*What is being asked:*
Exact copies of the lines below, from the one with "incidente ocurrió la" up to and including the one with "Scopri di più (98, 179, 174, 194)", are what this calls for; leave out pictures.

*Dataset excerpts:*
----

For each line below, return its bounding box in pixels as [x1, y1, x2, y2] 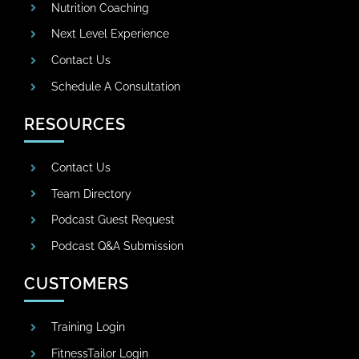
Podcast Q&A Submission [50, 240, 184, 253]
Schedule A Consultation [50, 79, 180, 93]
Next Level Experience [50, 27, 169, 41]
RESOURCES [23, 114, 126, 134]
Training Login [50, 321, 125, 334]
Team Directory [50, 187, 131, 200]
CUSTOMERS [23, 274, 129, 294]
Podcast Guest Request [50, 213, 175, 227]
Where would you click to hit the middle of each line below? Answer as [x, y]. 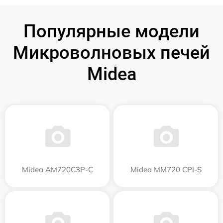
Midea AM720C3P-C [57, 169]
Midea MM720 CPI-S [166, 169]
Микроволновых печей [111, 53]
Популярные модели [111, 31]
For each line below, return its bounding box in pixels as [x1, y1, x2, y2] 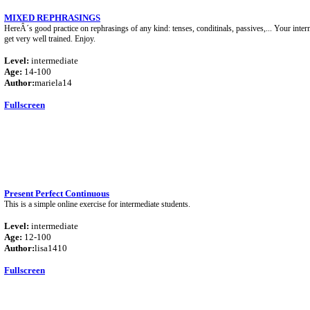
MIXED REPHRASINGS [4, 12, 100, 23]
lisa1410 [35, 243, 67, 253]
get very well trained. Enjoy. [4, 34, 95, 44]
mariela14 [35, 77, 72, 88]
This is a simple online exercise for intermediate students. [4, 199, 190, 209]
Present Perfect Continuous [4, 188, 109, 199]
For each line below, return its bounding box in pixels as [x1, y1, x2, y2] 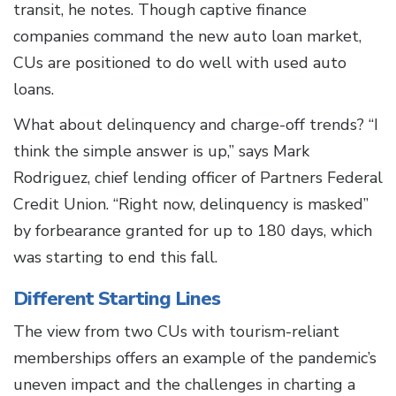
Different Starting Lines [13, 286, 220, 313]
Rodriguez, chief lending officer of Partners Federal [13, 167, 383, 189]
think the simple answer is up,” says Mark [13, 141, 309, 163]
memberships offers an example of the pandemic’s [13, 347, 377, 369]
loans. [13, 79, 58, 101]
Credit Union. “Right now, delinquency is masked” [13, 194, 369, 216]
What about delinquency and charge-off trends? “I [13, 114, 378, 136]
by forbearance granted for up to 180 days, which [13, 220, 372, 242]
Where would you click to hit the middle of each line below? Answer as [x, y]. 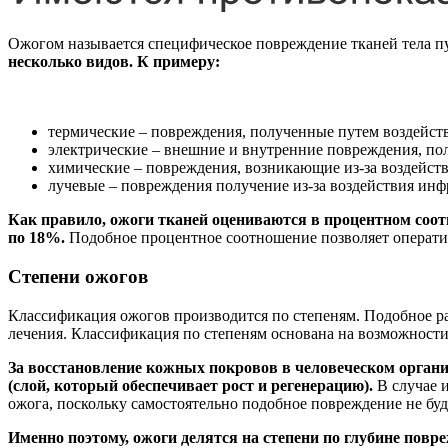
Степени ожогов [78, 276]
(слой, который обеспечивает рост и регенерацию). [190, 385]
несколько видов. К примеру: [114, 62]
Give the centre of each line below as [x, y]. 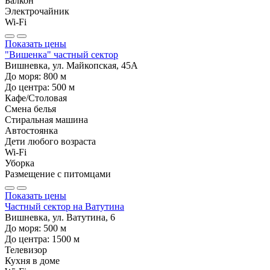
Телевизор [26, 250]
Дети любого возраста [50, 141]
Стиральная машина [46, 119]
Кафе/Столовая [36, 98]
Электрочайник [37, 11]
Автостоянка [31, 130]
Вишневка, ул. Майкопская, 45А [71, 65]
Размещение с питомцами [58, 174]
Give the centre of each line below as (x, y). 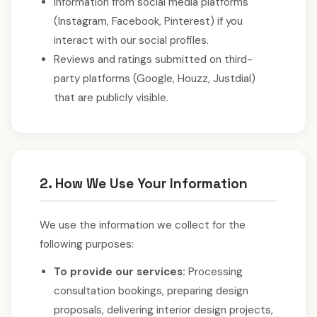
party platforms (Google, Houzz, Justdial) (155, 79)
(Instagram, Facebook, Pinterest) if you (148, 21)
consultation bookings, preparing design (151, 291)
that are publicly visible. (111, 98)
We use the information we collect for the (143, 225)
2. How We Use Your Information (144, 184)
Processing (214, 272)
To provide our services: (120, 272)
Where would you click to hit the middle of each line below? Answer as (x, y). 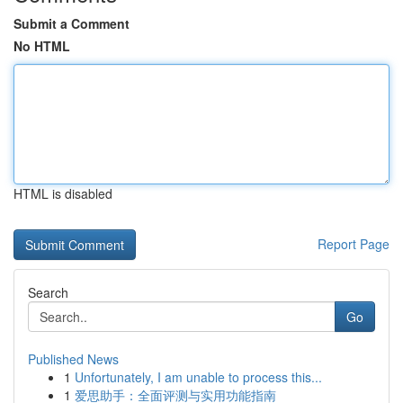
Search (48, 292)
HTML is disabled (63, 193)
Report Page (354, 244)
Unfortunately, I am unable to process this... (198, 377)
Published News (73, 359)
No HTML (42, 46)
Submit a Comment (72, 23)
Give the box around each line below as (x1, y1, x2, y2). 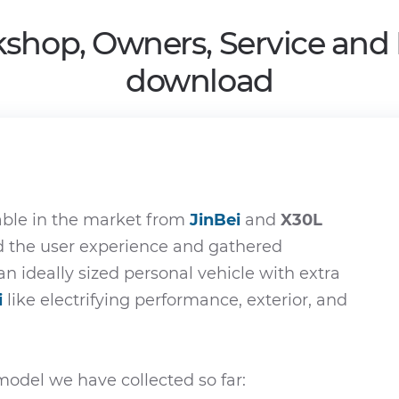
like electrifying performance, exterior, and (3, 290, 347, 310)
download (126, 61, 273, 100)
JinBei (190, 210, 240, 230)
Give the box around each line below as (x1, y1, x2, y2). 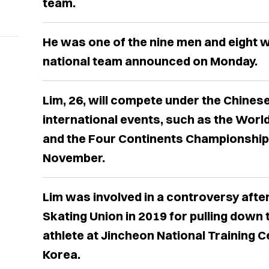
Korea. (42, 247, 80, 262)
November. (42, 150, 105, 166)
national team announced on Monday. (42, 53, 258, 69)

----

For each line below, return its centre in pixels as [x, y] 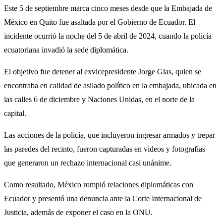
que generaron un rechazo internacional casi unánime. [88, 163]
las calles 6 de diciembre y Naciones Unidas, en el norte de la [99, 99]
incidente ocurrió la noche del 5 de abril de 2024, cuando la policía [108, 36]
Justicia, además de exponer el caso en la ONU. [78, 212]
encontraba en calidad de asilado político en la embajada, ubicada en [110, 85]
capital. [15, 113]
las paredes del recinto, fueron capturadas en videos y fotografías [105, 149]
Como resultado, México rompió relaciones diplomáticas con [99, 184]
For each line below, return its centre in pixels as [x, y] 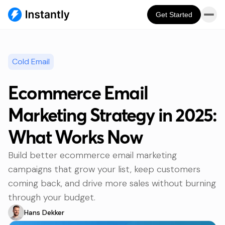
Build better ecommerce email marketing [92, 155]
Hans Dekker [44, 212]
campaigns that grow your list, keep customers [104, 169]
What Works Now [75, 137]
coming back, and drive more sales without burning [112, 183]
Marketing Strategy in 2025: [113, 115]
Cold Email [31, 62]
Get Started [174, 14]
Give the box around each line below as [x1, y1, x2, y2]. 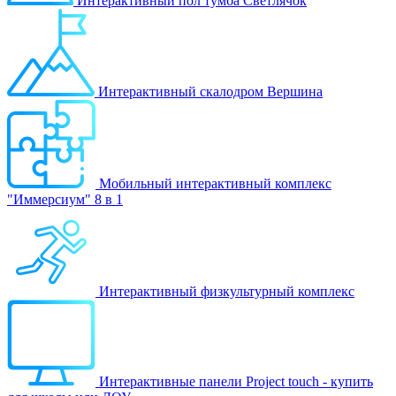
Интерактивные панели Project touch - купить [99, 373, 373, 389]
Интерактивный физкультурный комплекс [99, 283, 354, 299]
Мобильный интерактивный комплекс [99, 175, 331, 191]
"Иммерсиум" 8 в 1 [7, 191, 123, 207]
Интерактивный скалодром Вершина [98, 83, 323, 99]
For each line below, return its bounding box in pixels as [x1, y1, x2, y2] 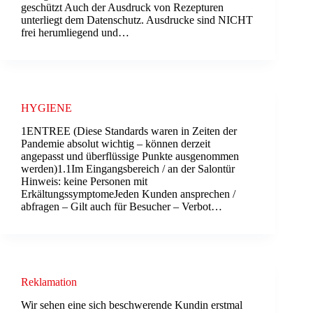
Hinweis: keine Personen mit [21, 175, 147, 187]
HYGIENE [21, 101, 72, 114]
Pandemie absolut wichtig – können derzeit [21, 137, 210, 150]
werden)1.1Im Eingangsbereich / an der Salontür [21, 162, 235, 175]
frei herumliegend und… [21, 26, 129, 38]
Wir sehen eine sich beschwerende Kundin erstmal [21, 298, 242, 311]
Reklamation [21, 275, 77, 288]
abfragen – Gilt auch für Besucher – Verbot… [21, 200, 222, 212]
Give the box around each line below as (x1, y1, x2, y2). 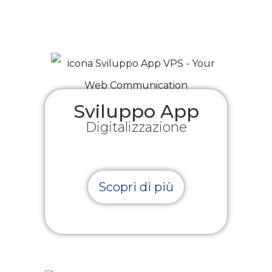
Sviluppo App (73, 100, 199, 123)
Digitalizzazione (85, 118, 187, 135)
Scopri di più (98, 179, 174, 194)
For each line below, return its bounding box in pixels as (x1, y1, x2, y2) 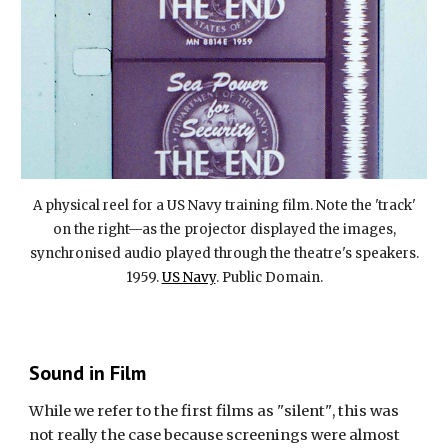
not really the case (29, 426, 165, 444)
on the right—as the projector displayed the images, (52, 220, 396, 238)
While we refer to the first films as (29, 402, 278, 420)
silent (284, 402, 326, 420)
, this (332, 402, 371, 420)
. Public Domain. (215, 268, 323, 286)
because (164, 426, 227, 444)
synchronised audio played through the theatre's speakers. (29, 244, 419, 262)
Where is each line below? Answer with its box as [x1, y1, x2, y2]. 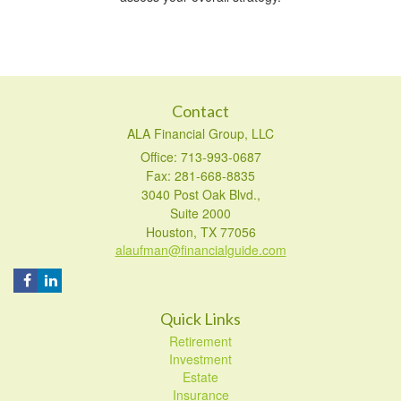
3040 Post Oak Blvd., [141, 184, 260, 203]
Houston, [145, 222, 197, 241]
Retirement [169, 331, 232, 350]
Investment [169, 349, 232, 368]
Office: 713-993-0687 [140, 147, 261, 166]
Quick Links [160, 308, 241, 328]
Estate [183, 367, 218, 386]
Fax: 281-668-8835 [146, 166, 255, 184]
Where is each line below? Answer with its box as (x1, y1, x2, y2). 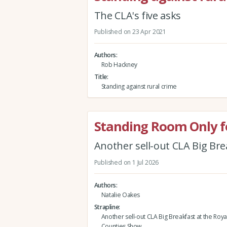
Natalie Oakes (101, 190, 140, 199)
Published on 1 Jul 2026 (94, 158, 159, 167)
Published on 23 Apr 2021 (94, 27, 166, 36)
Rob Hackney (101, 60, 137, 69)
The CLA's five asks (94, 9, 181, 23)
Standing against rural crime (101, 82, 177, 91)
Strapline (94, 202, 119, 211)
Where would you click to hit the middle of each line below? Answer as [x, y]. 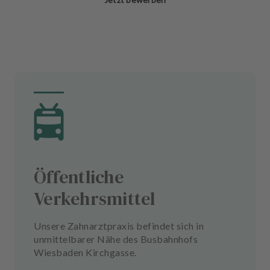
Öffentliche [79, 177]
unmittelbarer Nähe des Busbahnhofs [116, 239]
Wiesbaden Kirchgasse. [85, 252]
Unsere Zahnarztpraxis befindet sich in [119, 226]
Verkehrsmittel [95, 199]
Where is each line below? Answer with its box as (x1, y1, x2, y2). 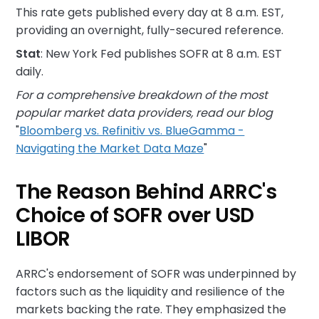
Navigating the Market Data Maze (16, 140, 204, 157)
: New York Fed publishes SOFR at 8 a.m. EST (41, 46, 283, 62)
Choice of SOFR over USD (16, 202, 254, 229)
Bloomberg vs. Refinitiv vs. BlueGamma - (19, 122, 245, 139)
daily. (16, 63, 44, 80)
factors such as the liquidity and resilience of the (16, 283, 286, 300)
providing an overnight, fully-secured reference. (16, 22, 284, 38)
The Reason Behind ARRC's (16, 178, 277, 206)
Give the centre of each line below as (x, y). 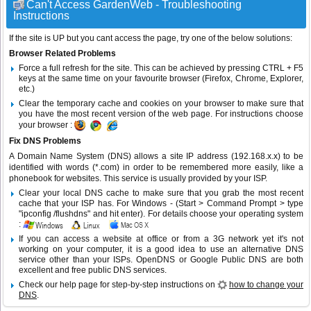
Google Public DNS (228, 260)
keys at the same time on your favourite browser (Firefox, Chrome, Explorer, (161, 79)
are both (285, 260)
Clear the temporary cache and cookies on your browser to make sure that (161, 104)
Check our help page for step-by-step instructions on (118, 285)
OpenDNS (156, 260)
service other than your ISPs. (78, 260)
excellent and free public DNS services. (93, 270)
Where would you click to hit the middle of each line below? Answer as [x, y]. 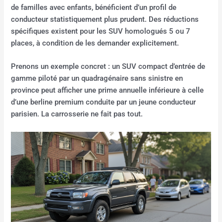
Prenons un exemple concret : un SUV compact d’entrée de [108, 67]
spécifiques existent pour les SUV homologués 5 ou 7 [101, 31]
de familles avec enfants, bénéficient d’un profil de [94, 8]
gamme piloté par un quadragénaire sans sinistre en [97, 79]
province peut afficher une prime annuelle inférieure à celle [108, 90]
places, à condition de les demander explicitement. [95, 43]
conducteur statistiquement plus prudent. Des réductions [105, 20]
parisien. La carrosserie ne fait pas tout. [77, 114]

----

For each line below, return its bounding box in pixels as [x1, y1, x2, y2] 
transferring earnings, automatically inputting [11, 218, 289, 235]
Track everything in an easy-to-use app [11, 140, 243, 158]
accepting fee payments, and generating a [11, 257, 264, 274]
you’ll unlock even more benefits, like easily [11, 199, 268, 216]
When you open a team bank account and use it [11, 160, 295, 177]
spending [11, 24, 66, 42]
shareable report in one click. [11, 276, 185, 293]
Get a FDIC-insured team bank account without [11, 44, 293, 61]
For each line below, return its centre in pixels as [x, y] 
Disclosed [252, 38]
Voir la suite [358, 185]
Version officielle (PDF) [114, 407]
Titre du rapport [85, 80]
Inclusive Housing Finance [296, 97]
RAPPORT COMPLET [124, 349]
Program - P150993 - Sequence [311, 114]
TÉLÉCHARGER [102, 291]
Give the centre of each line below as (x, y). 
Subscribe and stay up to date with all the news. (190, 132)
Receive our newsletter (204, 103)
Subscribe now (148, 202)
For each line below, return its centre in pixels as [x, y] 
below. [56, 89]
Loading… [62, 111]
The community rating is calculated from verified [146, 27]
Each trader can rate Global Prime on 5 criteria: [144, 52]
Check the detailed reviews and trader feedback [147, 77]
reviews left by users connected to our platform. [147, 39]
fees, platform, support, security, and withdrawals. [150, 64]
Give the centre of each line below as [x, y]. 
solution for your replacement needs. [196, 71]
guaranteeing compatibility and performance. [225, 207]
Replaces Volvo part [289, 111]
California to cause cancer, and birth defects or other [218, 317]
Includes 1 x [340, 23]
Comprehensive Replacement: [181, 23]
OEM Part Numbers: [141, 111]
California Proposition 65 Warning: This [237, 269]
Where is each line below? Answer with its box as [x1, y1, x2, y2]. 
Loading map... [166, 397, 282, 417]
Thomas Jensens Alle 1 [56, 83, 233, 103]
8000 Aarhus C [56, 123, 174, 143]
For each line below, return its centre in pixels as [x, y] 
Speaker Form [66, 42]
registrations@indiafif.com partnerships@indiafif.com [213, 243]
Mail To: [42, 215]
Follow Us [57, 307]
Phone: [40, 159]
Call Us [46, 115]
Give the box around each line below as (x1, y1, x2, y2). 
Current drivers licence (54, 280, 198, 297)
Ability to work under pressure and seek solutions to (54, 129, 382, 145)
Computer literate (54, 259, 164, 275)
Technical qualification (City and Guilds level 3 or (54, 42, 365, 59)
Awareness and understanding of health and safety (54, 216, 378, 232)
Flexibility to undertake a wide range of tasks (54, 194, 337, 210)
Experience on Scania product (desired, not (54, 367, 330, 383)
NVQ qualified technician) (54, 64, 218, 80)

----

*Output:*
incidente ocurrió la noche del 5 de abril de 2024, cuando la policía [108, 36]
Justicia, además de exponer el caso en la ONU. [78, 212]
encontraba en calidad de asilado político en la embajada, ubicada en [110, 85]
capital. [15, 113]
las paredes del recinto, fueron capturadas en videos y fotografías [105, 149]
Como resultado, México rompió relaciones diplomáticas con [99, 184]
For each line below, return its centre in pixels as [x, y] 
Build better ecommerce email marketing [92, 155]
Hans Dekker [44, 212]
campaigns that grow your list, keep customers [104, 169]
What Works Now [75, 137]
coming back, and drive more sales without burning [112, 183]
Marketing Strategy in 2025: [113, 115]
Cold Email [31, 62]
Get Started [174, 14]
Give the box around each line below as [x1, y1, x2, y2]. 
Интерактивные панели Project touch - купить [99, 373, 373, 389]
Интерактивный физкультурный комплекс [99, 283, 354, 299]
Мобильный интерактивный комплекс [99, 175, 331, 191]
"Иммерсиум" 8 в 1 [7, 191, 123, 207]
Интерактивный скалодром Вершина [98, 83, 323, 99]
For each line below, return its bounding box in pixels as [x1, y1, x2, y2] 
Hinweis: keine Personen mit [21, 175, 147, 187]
HYGIENE [21, 101, 72, 114]
Pandemie absolut wichtig – können derzeit [21, 137, 210, 150]
werden)1.1Im Eingangsbereich / an der Salontür [21, 162, 235, 175]
frei herumliegend und… [21, 26, 129, 38]
Wir sehen eine sich beschwerende Kundin erstmal [21, 298, 242, 311]
Reklamation [21, 275, 77, 288]
abfragen – Gilt auch für Besucher – Verbot… [21, 200, 222, 212]
Give the box around each line below as (x1, y1, x2, y2). 
Sviluppo App (73, 100, 199, 123)
Digitalizzazione (85, 118, 187, 135)
Scopri di più (98, 179, 174, 194)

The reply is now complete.